Появился и новый ведущий режиссер – Ефим Табачников, осуществивший тогда ряд оригинальных постановок: «Палата», «Четвертый», «Ричард III», «Жили были старик со старухой».
Горьковские театралы в полной мере оценили талант Вацлава Яновича Дворжецкого: природа подарила ему неповторимый, особого задушевного тембра голос, горделивую стать, четкость жеста – все это, доведенное до высокой степени мастерства опытом и умением, волновало зрительские сердца и принесло артисту большую популярность. Но наиболее тесные отношения с Вацлавом Яновичем у меня возникли не через сцену: в его дружеский круг я попал благодаря Юлию Иосифовичу Волчеку и жене Вацлава Яновича – режиссеру ТЮЗа Риве Яковлевне Левите.

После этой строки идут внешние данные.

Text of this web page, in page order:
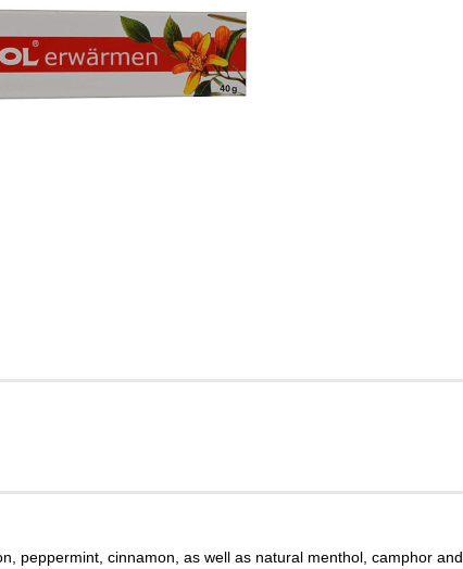
peppermint, cinnamon, as well as natural menthol, camphor and

В 1960 году вместе с Анной Кузнецовой мы инсценировали повесть Владимира Тендрякова «Чудотворная», и эта пьеса была принята Горьковским ТЮЗом к постановке. Ставить спектакль должна была Рива Левите, и она начала работать с авторами и актерами. Сидели мы над текстом и в театре, а иногда, чтобы не отвлекаться, Рива Яковлевна приглашала меня домой – в дом Дворжецкого, где мы теснее сошлись с Вацлавом Яновичем, и я смог в большей мере узнать этого удивительного человека.
И тут я был посвящен в еще одну страницу его жизни, что сделало нас еще более близкими: за его спиной стояли годы страшного ГУЛАГа: северные лагеря начала 30-х, гибельный остров Вайгач, Беломорско-Балтийский канал, а потом, в 40-х, еще один срок – в лагерях Сибири.
Мой лагерный опыт был короче и благополучней, – но был он и у меня. Так что мы с Дворжецким оказались не только земляками, но и собратьями по судьбе. Новый 1961 год мы встречали уже в общей компании в университетской квартире математика Юрия Неймарка. Там были Дворжецкие, Волчеки, Соколовы, Табачниковы, Любавины – самые разные люди: физики, философы, артисты, врачи, литераторы, объединенные личными симпатиями и схожестью взглядов на многие вещи и события. Позднее эти встречи стали регулярными: праздничные дни, дни рождения, разные семейные происшествия – все отмечалось этой небольшой компанией, если можно так сказать, интеллектуальных вольнодумцев «оттепельной» и «послеоттепельной» поры. Вацлав Янович был душой этих встреч: он демонстрировал плоды своих подводных съемок, рассказывал о своих поездках и разных житейских ситуациях.